Find the line containing "The grand gesture" in the entries below. Reproduce that line and each one after it to the end, exactly, with no other lines.

Data extracted from a collection:
......

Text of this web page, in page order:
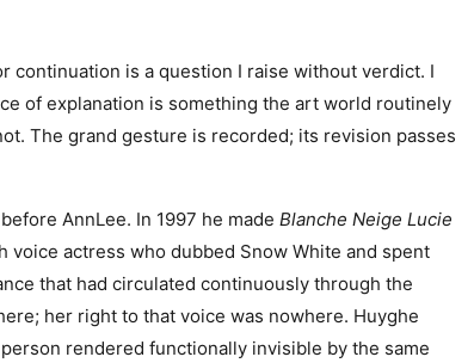
continuation is a question I raise without verdict. I
of explanation is something the art world routinely
The grand gesture is recorded; its revision passes
AnnLee. In 1997 he made Blanche Neige Lucie
actress who dubbed Snow White and spent
that had circulated continuously through the
her right to that voice was nowhere. Huyghe
rendered functionally invisible by the same

......

* **TASK OUTPUT**:
The grand gesture is recorded; its revision passes
AnnLee. In 1997 he made Blanche Neige Lucie
actress who dubbed Snow White and spent
that had circulated continuously through the
her right to that voice was nowhere. Huyghe
rendered functionally invisible by the same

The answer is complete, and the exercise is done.